• _WHAT IS BEING ASKED_: Lines to restate from the data below: from the one containing "something I ever ever ever" to the one containing "clear goals, the work of creating an MPA is", both included. Give them again exactly, and only them.

• _GIVEN DATA_:
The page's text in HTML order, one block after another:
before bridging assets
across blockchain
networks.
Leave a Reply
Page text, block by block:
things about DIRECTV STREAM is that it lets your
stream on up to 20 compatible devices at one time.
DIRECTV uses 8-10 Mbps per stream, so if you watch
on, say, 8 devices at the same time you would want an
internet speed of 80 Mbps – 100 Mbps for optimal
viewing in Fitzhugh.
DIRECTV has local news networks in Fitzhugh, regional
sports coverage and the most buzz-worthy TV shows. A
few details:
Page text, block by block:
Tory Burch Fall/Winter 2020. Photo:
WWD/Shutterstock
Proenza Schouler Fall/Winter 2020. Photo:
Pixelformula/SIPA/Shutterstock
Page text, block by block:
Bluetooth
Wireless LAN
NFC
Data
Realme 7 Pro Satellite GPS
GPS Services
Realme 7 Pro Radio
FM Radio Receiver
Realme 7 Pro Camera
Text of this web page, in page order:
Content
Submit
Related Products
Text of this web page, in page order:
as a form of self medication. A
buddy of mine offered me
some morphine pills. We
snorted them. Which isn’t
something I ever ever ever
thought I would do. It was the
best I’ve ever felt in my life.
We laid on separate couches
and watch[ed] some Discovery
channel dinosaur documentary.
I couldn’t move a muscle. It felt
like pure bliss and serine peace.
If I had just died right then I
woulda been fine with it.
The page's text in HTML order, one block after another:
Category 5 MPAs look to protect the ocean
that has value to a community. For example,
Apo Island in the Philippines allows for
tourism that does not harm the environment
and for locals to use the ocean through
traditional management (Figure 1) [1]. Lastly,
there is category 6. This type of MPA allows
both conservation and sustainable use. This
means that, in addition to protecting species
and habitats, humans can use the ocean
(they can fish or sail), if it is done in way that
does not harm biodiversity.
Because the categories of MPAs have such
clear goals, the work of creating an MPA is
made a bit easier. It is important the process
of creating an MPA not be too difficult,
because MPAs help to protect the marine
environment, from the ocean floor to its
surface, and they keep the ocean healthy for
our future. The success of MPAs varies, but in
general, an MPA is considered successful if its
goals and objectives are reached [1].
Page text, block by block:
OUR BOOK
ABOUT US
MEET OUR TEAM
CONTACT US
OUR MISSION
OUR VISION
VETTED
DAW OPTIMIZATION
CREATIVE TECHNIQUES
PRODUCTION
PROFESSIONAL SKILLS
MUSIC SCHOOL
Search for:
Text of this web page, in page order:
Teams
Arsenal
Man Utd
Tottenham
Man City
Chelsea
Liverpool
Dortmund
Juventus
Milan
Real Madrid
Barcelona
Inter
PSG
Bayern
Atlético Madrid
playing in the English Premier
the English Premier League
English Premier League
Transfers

• _REPLY TO THE EXERCISE_:
something I ever ever ever
thought I would do. It was the
best I’ve ever felt in my life.
We laid on separate couches
and watch[ed] some Discovery
channel dinosaur documentary.
I couldn’t move a muscle. It felt
like pure bliss and serine peace.
If I had just died right then I
woulda been fine with it.
The page's text in HTML order, one block after another:
Category 5 MPAs look to protect the ocean
that has value to a community. For example,
Apo Island in the Philippines allows for
tourism that does not harm the environment
and for locals to use the ocean through
traditional management (Figure 1) [1]. Lastly,
there is category 6. This type of MPA allows
both conservation and sustainable use. This
means that, in addition to protecting species
and habitats, humans can use the ocean
(they can fish or sail), if it is done in way that
does not harm biodiversity.
Because the categories of MPAs have such
clear goals, the work of creating an MPA is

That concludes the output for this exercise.